■ What the task requires ■
Both the line with "with value-17 microchips? [22, 396, 77, 402]" and the line with "The game is" in the records below must appear in the output, along with every line between them, exactly and with nothing added.
Start of Block
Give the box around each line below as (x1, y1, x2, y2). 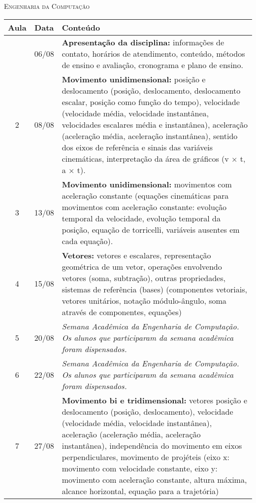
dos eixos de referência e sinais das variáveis (62, 141, 213, 153)
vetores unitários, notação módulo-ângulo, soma (62, 294, 226, 306)
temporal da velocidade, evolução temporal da (62, 212, 221, 224)
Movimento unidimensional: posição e (62, 73, 206, 85)
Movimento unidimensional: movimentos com (62, 178, 232, 190)
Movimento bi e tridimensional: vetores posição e (62, 394, 248, 406)
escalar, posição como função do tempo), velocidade (62, 96, 240, 108)
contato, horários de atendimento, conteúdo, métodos (62, 47, 245, 59)
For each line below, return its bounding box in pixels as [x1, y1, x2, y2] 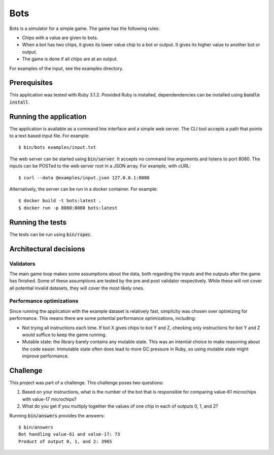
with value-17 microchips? [22, 396, 77, 402]
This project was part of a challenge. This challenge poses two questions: [9, 380, 164, 386]
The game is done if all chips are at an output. [22, 56, 118, 62]
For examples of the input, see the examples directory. [9, 65, 124, 71]
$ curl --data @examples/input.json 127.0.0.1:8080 [18, 175, 150, 180]
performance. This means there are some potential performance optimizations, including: [9, 315, 196, 321]
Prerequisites [9, 79, 53, 87]
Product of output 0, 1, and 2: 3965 [18, 438, 113, 444]
End of Block
■ Reply to the task ■
with value-17 microchips? [22, 396, 77, 402]
This project was part of a challenge. This challenge poses two questions: [9, 380, 164, 386]
The game is done if all chips are at an output. [22, 56, 118, 62]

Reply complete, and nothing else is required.